Page 1 of 1

Poisson 3 level model for overdispersion

Posted: Wed Jun 17, 2015 4:00 pm
by rdmcdowell
Hello

I have some cross-sectional count data I wish to model using MLwin. It is two-level data, patients within GP practices, 1 observation per patient. From my work in STATA, I know there is overdispersion that needs to be taken account of. With STATA, I can add another random effect, so that observations (=1 per patient) are clustered within patients within practices e.g.

xtmepoisson (outcome predictors) || practiceid: || patientid: , irr

Could someone advise how to do this in MLWin?
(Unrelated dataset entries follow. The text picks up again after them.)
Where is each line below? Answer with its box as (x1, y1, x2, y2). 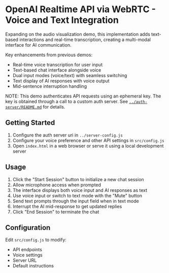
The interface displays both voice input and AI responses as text (12, 187, 148, 193)
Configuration (5, 223, 51, 232)
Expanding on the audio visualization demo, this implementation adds (5, 31, 151, 37)
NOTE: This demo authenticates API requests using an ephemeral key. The (5, 93, 161, 99)
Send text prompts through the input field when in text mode (12, 198, 139, 204)
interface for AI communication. (5, 42, 72, 48)
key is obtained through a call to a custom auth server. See (5, 98, 128, 105)
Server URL (12, 257, 37, 263)
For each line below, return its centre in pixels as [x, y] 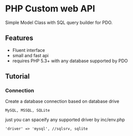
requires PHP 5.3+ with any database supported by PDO [70, 61]
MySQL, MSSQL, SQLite [28, 111]
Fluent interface [29, 50]
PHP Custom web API [50, 9]
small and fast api [30, 55]
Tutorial [17, 76]
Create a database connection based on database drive [62, 101]
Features [19, 38]
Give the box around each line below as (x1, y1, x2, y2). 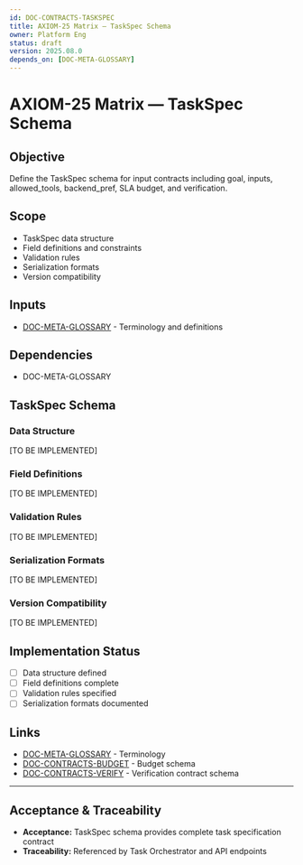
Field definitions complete (22, 678, 119, 689)
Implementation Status (9, 643, 141, 659)
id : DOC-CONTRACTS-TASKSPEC (9, 13, 115, 23)
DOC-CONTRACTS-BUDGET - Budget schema (22, 758, 196, 769)
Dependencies (9, 348, 93, 363)
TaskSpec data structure (22, 232, 115, 244)
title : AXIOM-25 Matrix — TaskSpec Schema (9, 22, 171, 31)
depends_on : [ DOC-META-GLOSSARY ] (9, 55, 135, 64)
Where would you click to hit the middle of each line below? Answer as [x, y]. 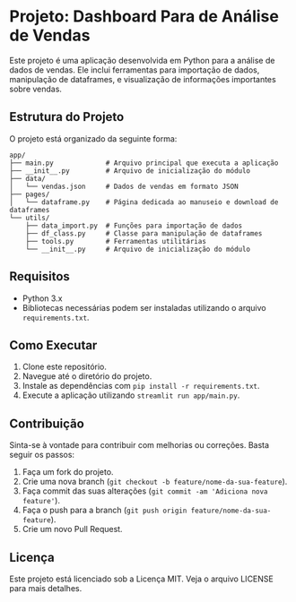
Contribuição [47, 423]
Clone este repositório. [65, 367]
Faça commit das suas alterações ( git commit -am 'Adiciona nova [145, 491]
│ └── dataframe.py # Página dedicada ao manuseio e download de [144, 202]
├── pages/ [30, 194]
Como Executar [53, 345]
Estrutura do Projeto [67, 117]
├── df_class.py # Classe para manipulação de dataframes [144, 233]
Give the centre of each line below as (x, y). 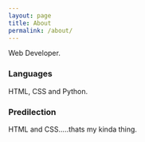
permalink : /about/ (41, 30)
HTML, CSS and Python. (48, 91)
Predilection (32, 112)
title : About (30, 23)
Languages (31, 74)
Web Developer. (35, 53)
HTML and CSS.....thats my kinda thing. (73, 129)
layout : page (30, 16)
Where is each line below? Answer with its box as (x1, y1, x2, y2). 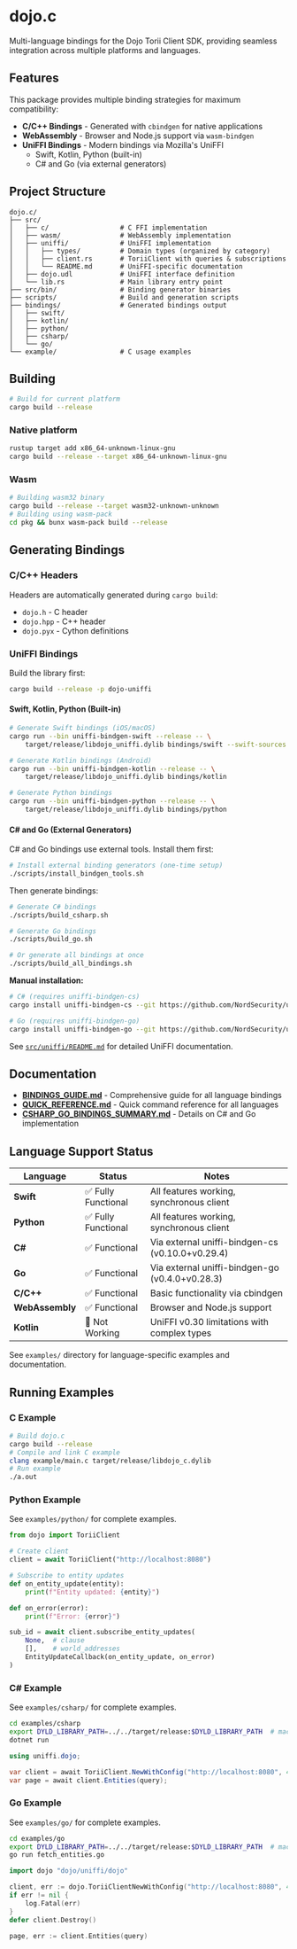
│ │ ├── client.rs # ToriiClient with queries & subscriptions (9, 254, 287, 263)
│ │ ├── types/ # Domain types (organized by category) (9, 246, 271, 255)
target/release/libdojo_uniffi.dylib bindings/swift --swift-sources (25, 740, 287, 749)
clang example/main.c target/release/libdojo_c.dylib (9, 1456, 212, 1465)
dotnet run (9, 1735, 49, 1744)
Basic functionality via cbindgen (149, 1287, 283, 1299)
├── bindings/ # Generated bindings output (9, 300, 227, 309)
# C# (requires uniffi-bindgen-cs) (9, 993, 141, 1002)
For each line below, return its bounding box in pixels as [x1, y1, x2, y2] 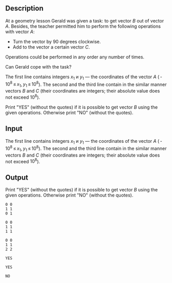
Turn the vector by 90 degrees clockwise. [12, 38, 101, 45]
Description [5, 4, 44, 13]
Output [5, 173, 28, 182]
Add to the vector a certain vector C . [12, 43, 90, 50]
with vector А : [5, 28, 35, 35]
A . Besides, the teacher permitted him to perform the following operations [5, 23, 161, 29]
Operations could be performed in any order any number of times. [5, 54, 145, 60]
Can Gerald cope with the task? [5, 63, 72, 70]
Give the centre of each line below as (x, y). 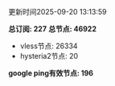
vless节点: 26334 (49, 46)
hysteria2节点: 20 (49, 56)
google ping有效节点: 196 (51, 73)
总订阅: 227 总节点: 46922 (52, 29)
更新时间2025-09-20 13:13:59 (57, 12)
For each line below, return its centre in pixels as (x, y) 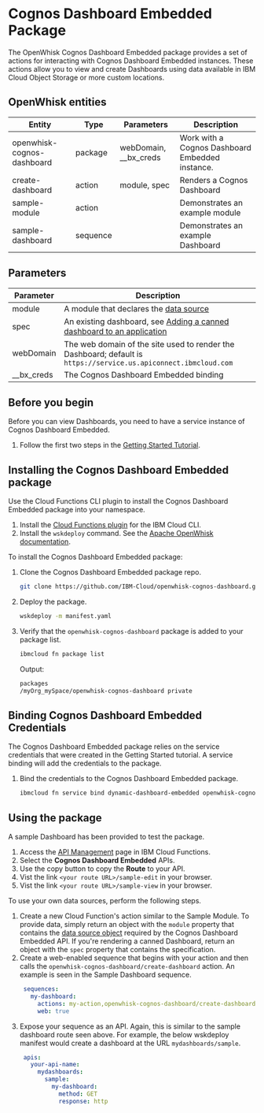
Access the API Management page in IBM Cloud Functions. (115, 852)
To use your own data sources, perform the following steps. (105, 901)
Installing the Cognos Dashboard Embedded (119, 470)
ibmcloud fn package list (62, 654)
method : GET (78, 1094)
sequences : (41, 989)
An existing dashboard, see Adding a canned (147, 322)
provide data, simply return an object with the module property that (126, 925)
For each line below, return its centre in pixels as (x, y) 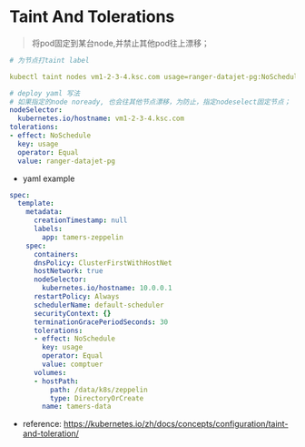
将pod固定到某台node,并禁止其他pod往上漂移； (121, 43)
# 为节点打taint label (49, 60)
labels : (48, 229)
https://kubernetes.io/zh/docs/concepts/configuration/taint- (176, 424)
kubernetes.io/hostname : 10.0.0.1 (107, 289)
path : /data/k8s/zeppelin (98, 390)
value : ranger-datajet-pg (67, 161)
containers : (56, 254)
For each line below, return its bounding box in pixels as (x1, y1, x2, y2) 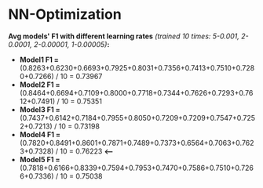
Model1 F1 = (19, 55, 59, 64)
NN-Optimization (8, 5, 122, 23)
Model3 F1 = (19, 104, 60, 114)
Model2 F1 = (19, 80, 60, 89)
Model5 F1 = (19, 154, 60, 164)
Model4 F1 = (19, 129, 61, 139)
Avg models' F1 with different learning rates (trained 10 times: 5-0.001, (8, 31, 239, 41)
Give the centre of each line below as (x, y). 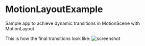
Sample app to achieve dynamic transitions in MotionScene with (73, 23)
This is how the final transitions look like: (48, 38)
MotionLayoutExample (54, 9)
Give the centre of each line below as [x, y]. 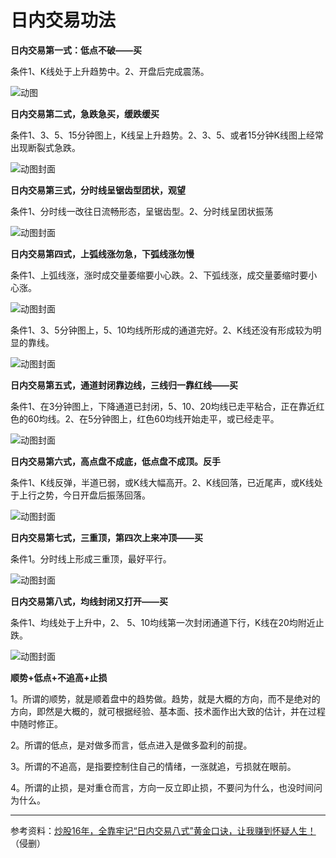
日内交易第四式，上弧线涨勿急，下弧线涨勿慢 [102, 253]
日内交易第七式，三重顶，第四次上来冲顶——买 [106, 537]
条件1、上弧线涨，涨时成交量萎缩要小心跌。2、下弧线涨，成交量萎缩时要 [159, 275]
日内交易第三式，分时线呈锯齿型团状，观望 [98, 190]
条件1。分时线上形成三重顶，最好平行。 [91, 558]
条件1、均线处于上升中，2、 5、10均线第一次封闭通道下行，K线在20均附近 [163, 622]
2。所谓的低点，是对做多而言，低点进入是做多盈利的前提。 [131, 745]
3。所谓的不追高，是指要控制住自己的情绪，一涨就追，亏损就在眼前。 [153, 766]
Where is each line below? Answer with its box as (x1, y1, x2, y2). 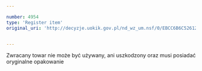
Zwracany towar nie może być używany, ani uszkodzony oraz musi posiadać (6, 52, 197, 59)
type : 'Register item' (6, 19, 63, 26)
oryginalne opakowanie (6, 58, 64, 66)
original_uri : (6, 25, 42, 31)
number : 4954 (6, 14, 39, 20)
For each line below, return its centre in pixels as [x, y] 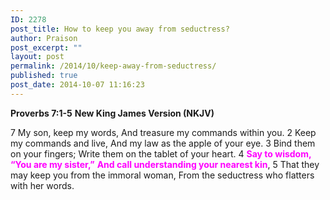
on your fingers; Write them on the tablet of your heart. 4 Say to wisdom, [161, 153]
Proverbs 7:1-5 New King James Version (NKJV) [112, 113]
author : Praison [44, 38]
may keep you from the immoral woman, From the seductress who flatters [162, 175]
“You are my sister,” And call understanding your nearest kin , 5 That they [165, 164]
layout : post [37, 57]
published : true [44, 76]
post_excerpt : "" [46, 47]

When I set my outcome to a 3 level variable, with the highest level as practice, I am unsure how to correctly specify the other two levels.

Many thanks in advance

Ron

Re: Poisson 3 level model for overdispersion

Posted: Wed Jun 17, 2015 4:40 pm
by ChrisCharlton
As you are a Stata user I will assume that you are using -runmlwin-, for which George has previously provided the following example:

https://www.cmm.bristol.ac.uk/forum/vie ... t=453#p985

MLwiN uses quasi-likelihood when fitting these models with (R)IGLS so it is recommended that you fit at least your final models using the MCMC estimation method.

Other ways that you can model overdispersion via -runmlwin- are with the extra option or fitting the model as negative-binomial, however these options are not currently allowed by -runmlwin- when fitting the model with MCMC.

Re: Poisson 3 level model for overdispersion

Posted: Thu Jun 18, 2015 11:22 am
by rdmcdowell
Thanks for that. It has been a while since I used mlwin and had forgotten about the runmlwin option.